What you return should be every record, retyped without a single change.

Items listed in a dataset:
★ ★ ★ ★

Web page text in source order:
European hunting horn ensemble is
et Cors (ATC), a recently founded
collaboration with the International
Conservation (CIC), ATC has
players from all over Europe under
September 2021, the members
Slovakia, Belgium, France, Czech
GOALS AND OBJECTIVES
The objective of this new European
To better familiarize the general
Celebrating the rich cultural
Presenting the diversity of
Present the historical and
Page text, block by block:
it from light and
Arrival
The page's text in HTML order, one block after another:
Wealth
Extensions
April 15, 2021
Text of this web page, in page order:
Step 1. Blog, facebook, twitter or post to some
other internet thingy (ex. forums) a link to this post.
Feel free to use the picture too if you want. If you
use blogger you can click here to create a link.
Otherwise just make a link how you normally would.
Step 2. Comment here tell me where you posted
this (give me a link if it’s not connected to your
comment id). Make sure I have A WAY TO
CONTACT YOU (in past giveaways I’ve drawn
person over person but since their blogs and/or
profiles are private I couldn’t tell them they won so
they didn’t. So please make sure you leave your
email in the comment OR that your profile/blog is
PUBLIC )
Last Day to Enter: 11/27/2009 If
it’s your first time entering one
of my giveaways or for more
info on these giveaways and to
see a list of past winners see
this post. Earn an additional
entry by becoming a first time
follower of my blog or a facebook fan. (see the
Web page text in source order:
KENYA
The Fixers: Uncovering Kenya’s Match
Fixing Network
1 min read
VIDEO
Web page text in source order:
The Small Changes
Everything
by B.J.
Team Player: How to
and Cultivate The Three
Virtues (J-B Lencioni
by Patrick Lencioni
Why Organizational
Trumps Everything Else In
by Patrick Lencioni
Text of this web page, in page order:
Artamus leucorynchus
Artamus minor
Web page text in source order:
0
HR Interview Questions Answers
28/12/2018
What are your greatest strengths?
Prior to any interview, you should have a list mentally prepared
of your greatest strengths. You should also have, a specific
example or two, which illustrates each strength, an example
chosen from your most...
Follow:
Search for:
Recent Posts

★ ★ ★ ★

__Answer box__
Web page text in source order:
European hunting horn ensemble is
et Cors (ATC), a recently founded
collaboration with the International
Conservation (CIC), ATC has
players from all over Europe under
September 2021, the members
Slovakia, Belgium, France, Czech
GOALS AND OBJECTIVES
The objective of this new European
To better familiarize the general
Celebrating the rich cultural
Presenting the diversity of
Present the historical and
Page text, block by block:
it from light and
Arrival
The page's text in HTML order, one block after another:
Wealth
Extensions
April 15, 2021
Text of this web page, in page order:
Step 1. Blog, facebook, twitter or post to some
other internet thingy (ex. forums) a link to this post.
Feel free to use the picture too if you want. If you
use blogger you can click here to create a link.
Otherwise just make a link how you normally would.
Step 2. Comment here tell me where you posted
this (give me a link if it’s not connected to your
comment id). Make sure I have A WAY TO
CONTACT YOU (in past giveaways I’ve drawn
person over person but since their blogs and/or
profiles are private I couldn’t tell them they won so
they didn’t. So please make sure you leave your
email in the comment OR that your profile/blog is
PUBLIC )
Last Day to Enter: 11/27/2009 If
it’s your first time entering one
of my giveaways or for more
info on these giveaways and to
see a list of past winners see
this post. Earn an additional
entry by becoming a first time
follower of my blog or a facebook fan. (see the
Web page text in source order:
KENYA
The Fixers: Uncovering Kenya’s Match
Fixing Network
1 min read
VIDEO
Web page text in source order:
The Small Changes
Everything
by B.J.
Team Player: How to
and Cultivate The Three
Virtues (J-B Lencioni
by Patrick Lencioni
Why Organizational
Trumps Everything Else In
by Patrick Lencioni
Text of this web page, in page order:
Artamus leucorynchus
Artamus minor
Web page text in source order:
0
HR Interview Questions Answers
28/12/2018
What are your greatest strengths?
Prior to any interview, you should have a list mentally prepared
of your greatest strengths. You should also have, a specific
example or two, which illustrates each strength, an example
chosen from your most...
Follow:
Search for:
Recent Posts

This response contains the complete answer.